> **ABOUT THIS EXERCISE**
Once the pictures are set aside, copy the records below exactly as they stand.

> **Records from a data source**

_ _ _

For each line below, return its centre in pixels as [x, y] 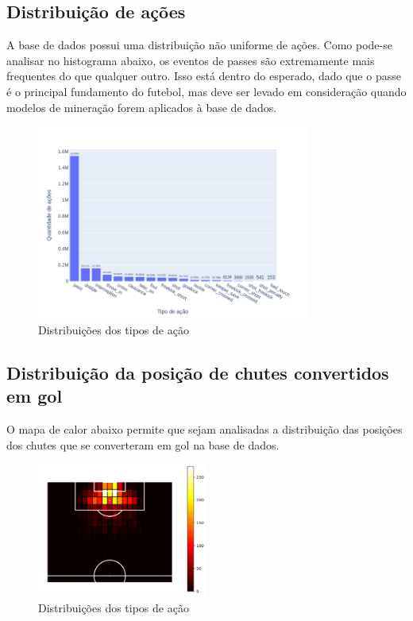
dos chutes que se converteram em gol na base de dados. [143, 444]
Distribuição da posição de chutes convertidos [198, 373]
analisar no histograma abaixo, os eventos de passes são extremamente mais [191, 60]
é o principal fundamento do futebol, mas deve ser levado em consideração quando [206, 91]
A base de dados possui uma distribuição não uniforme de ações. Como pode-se [199, 45]
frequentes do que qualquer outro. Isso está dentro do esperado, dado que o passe [204, 76]
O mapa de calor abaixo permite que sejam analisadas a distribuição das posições [205, 429]
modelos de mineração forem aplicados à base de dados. [142, 107]
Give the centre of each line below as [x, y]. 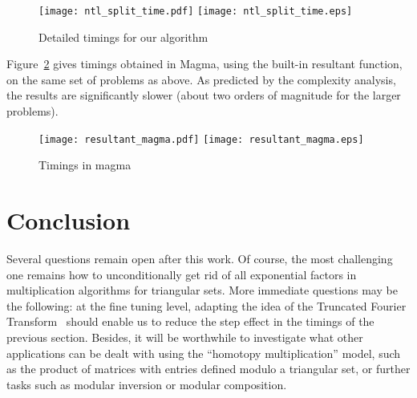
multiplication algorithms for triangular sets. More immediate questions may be [202, 290]
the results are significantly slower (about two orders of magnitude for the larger [204, 95]
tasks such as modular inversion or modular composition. [147, 384]
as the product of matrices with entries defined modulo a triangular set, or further [208, 369]
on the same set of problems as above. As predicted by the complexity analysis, [201, 79]
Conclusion [69, 220]
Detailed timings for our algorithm [123, 37]
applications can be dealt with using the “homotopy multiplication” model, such [204, 353]
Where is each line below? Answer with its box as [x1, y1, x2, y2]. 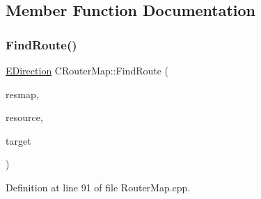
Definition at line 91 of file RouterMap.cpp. [6, 180, 191, 194]
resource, [6, 110, 43, 125]
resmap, [6, 86, 39, 101]
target [6, 133, 31, 148]
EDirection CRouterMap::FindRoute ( [6, 63, 169, 77]
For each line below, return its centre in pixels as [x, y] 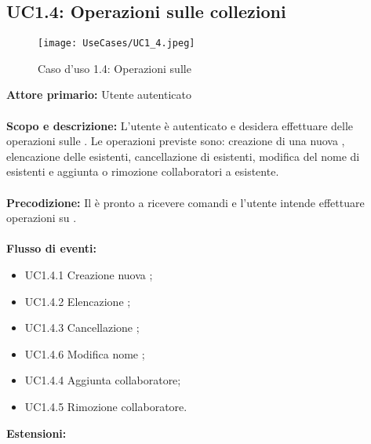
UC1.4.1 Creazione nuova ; [89, 274]
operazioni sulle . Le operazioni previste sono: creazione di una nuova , [176, 141]
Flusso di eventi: [51, 248]
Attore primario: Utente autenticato [99, 95]
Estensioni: [36, 433]
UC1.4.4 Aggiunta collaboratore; [103, 380]
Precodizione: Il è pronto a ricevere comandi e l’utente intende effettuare [185, 202]
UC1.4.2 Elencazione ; [78, 301]

_ _ _

> **SOLUTION TO THIS EXERCISE**
For each line below, return its centre in pixels as [x, y] 
dos chutes que se converteram em gol na base de dados. [143, 444]
Distribuição da posição de chutes convertidos [198, 373]
analisar no histograma abaixo, os eventos de passes são extremamente mais [191, 60]
é o principal fundamento do futebol, mas deve ser levado em consideração quando [206, 91]
A base de dados possui uma distribuição não uniforme de ações. Como pode-se [199, 45]
frequentes do que qualquer outro. Isso está dentro do esperado, dado que o passe [204, 76]
O mapa de calor abaixo permite que sejam analisadas a distribuição das posições [205, 429]
modelos de mineração forem aplicados à base de dados. [142, 107]
Give the centre of each line below as [x, y]. 
multiplication algorithms for triangular sets. More immediate questions may be [202, 290]
the results are significantly slower (about two orders of magnitude for the larger [204, 95]
tasks such as modular inversion or modular composition. [147, 384]
as the product of matrices with entries defined modulo a triangular set, or further [208, 369]
on the same set of problems as above. As predicted by the complexity analysis, [201, 79]
Conclusion [69, 220]
Detailed timings for our algorithm [123, 37]
applications can be dealt with using the “homotopy multiplication” model, such [204, 353]
Where is each line below? Answer with its box as [x1, y1, x2, y2]. 
Definition at line 91 of file RouterMap.cpp. [6, 180, 191, 194]
resource, [6, 110, 43, 125]
resmap, [6, 86, 39, 101]
target [6, 133, 31, 148]
EDirection CRouterMap::FindRoute ( [6, 63, 169, 77]
For each line below, return its centre in pixels as [x, y] 
UC1.4.1 Creazione nuova ; [89, 274]
operazioni sulle . Le operazioni previste sono: creazione di una nuova , [176, 141]
Flusso di eventi: [51, 248]
Attore primario: Utente autenticato [99, 95]
Estensioni: [36, 433]
UC1.4.4 Aggiunta collaboratore; [103, 380]
Precodizione: Il è pronto a ricevere comandi e l’utente intende effettuare [185, 202]
UC1.4.2 Elencazione ; [78, 301]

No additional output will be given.